We stocked up on a few of the 2.5-gal water jugs at the grocery store, but we were able to find potable water many places. Hosmer Grove has a potable water spout at every campsite and a sink by the outhouses. Kipahulu has potable water at the Visitor’s Center (about half a mile walk). Camp Olowalu has potable water at many locations.

The backcountry campgrounds in Haleakalā National Park have water located next to the cabins (a short walk from the campground), dependent on season. In the summer it’s possible there is no water available, and that would change your packing enormously due to the quantity you need in the heat and elevation. All water in the backcountry needs to be filtered.

For water filtration I brought a LifeStraw Gravity filter (which I LOVE), and some iodine tablets as backup. The gravity filter was the perfect system for this trip. I always found a place to hang it (the livestock hitching post at Holua cabin was perfect), or I slung the strap over my shoulder or attached it to my pack.

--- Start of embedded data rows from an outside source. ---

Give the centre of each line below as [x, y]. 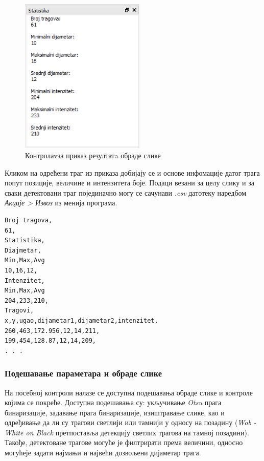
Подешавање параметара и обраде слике [83, 373]
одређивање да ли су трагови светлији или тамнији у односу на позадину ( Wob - [130, 422]
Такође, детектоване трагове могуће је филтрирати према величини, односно [124, 442]
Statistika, [25, 240]
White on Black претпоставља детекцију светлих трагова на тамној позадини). [127, 432]
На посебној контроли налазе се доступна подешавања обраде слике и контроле [129, 392]
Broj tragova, [29, 220]
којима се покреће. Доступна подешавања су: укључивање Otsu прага [113, 402]
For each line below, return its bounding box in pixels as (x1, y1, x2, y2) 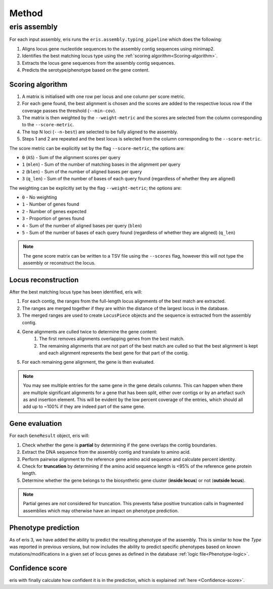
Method (9, 8, 43, 19)
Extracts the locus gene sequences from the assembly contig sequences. (22, 60, 175, 66)
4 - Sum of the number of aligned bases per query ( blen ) (22, 222, 142, 228)
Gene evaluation (9, 419, 62, 428)
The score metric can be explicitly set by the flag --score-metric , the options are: (9, 145, 185, 151)
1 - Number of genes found (22, 201, 79, 207)
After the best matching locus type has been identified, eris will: (9, 288, 143, 295)
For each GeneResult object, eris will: (9, 432, 89, 439)
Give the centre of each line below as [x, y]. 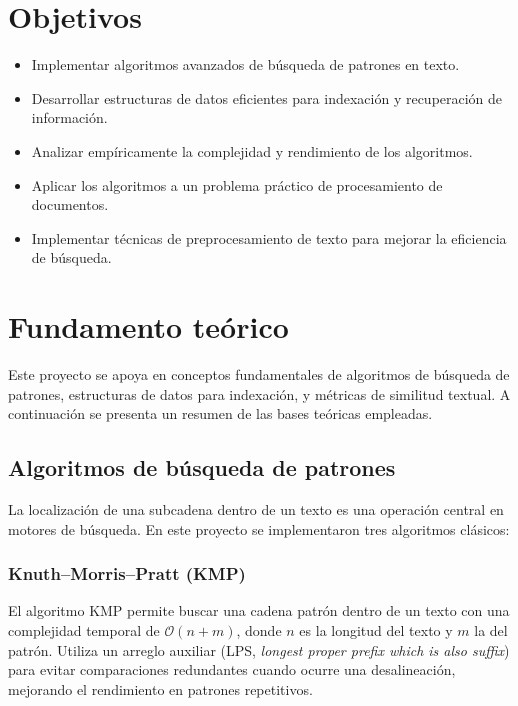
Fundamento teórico [148, 326]
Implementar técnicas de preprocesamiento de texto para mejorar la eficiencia [269, 237]
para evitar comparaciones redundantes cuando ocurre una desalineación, [232, 669]
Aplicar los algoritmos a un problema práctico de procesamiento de [237, 184]
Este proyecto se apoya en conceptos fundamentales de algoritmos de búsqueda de [259, 374]
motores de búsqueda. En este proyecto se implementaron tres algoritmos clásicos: [259, 528]
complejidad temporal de [84, 629]
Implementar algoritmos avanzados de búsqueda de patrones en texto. [245, 64]
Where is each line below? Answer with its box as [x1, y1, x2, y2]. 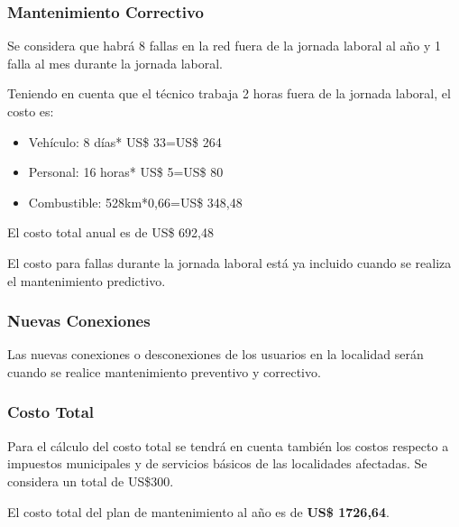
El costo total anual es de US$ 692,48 [7, 223, 214, 242]
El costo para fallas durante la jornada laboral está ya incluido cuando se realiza [7, 253, 452, 272]
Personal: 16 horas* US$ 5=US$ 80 [28, 162, 224, 181]
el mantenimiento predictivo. [7, 271, 166, 290]
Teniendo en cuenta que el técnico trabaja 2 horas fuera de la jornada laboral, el [7, 84, 451, 103]
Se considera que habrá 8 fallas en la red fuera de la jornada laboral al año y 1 [7, 36, 442, 55]
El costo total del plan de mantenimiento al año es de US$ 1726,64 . [7, 502, 390, 521]
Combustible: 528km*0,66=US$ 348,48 [28, 192, 243, 211]
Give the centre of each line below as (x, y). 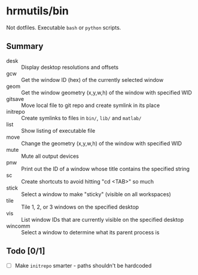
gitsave (15, 99)
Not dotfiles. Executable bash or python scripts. (64, 27)
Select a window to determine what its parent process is (90, 232)
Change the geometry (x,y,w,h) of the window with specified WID (102, 143)
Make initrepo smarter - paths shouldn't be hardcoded (83, 265)
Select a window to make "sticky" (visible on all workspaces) (96, 194)
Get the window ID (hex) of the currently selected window (92, 80)
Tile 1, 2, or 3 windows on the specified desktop (80, 207)
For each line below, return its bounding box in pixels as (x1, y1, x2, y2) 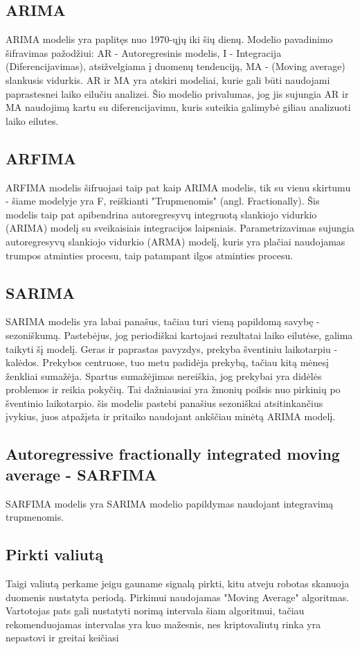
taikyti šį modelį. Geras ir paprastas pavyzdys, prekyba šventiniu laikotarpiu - (6, 341, 338, 356)
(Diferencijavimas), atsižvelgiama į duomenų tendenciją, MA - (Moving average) (6, 59, 345, 73)
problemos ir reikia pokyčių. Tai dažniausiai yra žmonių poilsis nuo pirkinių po (6, 382, 341, 397)
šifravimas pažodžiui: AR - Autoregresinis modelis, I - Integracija (6, 45, 282, 60)
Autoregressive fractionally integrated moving (6, 443, 340, 465)
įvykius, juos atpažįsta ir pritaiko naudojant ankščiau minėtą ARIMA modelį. (6, 409, 336, 424)
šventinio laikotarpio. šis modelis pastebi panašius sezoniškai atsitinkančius (6, 395, 323, 410)
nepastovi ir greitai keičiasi (6, 630, 119, 645)
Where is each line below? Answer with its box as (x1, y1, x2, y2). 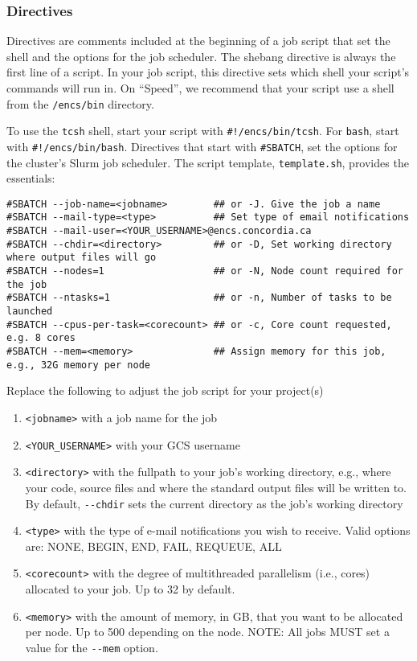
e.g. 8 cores (6, 332, 76, 344)
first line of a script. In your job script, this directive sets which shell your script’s (6, 64, 410, 80)
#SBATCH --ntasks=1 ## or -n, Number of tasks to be (6, 292, 392, 304)
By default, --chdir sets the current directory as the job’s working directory (25, 495, 403, 511)
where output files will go (6, 252, 157, 264)
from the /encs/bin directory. (6, 95, 154, 112)
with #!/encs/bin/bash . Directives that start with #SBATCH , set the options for (6, 138, 398, 154)
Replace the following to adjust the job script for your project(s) (6, 382, 324, 399)
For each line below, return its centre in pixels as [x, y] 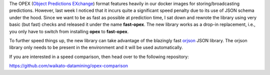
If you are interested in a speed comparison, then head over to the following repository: [99, 57]
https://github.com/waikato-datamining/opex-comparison [69, 66]
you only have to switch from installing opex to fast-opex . [69, 31]
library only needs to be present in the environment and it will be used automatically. [96, 48]

A white child with a blue hat and pink balaclava drinks out of a hydration reservoir straw, black sand in the background
Drinking out of the LifeStraw Gravity filter hose while hiking

In addition to water, I needed to bring salts. My body needs a lot of salt and especially hiking at elevation in heat (coming from Alaska where I avoid hiking in heat pretty easily). I went through way more of the LMNT packets than I would normally, hiking at elevation has always been hard for me (but the kids seemed almost unaffected by the elevation!).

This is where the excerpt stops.